- [Directions]: Whenever the word "Algorithm" appears in a line of the listing, copy that line.

- [Records for the task]:
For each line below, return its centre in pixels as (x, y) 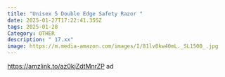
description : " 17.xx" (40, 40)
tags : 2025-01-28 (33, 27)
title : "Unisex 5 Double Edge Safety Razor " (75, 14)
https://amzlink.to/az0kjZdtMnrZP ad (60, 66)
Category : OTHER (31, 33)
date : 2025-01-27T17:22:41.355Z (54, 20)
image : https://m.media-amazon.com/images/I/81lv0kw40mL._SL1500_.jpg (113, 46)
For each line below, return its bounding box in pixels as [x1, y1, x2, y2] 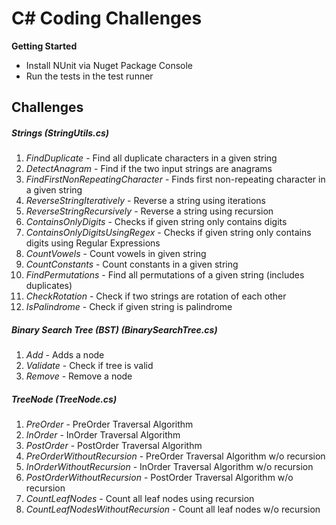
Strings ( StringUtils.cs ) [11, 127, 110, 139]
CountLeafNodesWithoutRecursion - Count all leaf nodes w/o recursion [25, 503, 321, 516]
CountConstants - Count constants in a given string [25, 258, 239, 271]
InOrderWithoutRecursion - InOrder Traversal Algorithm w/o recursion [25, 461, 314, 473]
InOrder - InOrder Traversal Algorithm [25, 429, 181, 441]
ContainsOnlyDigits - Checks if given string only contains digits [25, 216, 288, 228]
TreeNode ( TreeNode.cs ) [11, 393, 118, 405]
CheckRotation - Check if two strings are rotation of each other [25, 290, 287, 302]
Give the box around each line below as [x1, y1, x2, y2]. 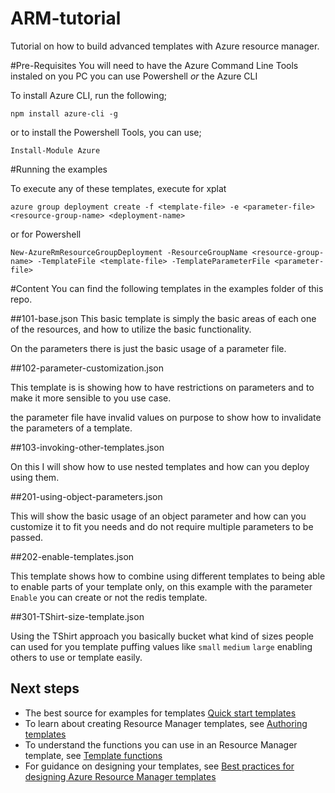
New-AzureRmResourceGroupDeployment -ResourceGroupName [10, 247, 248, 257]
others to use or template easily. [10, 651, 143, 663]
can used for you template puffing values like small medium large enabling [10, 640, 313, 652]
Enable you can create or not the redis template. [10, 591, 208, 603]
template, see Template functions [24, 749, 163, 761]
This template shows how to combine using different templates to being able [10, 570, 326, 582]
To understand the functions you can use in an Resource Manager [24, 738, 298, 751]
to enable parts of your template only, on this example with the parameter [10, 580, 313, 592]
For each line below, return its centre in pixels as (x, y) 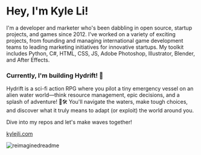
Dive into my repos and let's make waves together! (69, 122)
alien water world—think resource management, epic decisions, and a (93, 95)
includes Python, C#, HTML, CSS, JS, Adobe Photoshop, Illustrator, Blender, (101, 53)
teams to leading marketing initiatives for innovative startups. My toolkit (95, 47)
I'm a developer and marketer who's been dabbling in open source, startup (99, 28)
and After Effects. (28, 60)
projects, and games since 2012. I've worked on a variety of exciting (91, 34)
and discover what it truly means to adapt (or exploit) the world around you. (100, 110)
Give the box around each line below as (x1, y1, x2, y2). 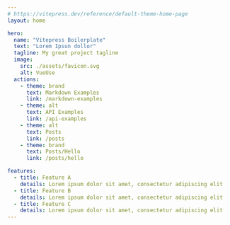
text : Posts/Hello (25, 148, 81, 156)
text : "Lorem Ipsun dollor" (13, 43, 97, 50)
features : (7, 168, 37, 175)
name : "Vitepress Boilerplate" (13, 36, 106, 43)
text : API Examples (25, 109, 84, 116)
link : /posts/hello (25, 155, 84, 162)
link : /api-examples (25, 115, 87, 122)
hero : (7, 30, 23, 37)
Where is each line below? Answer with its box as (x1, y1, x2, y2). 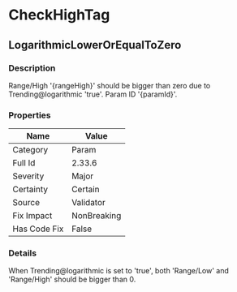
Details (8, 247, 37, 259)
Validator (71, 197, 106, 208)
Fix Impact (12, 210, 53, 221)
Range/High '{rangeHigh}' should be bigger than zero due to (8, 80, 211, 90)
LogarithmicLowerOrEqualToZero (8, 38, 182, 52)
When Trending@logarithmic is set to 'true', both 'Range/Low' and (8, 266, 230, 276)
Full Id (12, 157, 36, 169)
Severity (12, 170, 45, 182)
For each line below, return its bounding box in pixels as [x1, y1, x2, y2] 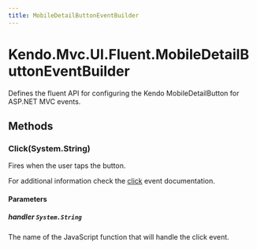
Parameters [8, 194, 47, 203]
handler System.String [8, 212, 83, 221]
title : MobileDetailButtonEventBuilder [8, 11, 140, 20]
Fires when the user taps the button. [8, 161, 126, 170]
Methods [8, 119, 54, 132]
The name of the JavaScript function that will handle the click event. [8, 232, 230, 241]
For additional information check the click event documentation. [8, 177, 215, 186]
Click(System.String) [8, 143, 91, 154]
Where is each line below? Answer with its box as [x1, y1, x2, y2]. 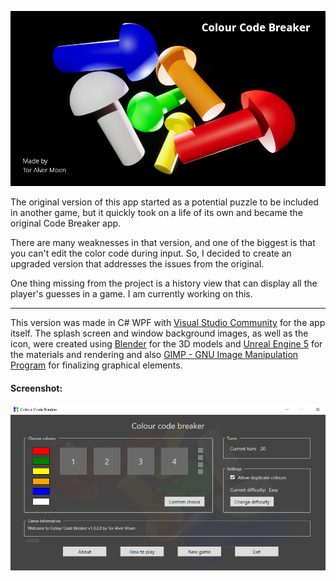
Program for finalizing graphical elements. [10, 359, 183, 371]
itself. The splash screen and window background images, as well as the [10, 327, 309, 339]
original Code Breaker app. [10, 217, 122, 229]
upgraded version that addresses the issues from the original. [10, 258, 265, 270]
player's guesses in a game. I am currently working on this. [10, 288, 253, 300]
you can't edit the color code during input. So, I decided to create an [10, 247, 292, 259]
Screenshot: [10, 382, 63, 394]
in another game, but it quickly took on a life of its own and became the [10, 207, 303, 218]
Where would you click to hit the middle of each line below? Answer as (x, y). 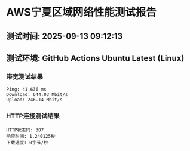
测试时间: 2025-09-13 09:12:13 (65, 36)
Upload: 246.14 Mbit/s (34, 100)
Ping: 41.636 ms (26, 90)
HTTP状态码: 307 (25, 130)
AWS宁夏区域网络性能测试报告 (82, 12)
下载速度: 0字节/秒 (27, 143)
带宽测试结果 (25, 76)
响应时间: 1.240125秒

- [Final answer]:
InOrderWithoutRecursion - InOrder Traversal Algorithm w/o recursion [25, 461, 314, 473]
InOrder - InOrder Traversal Algorithm [25, 429, 181, 441]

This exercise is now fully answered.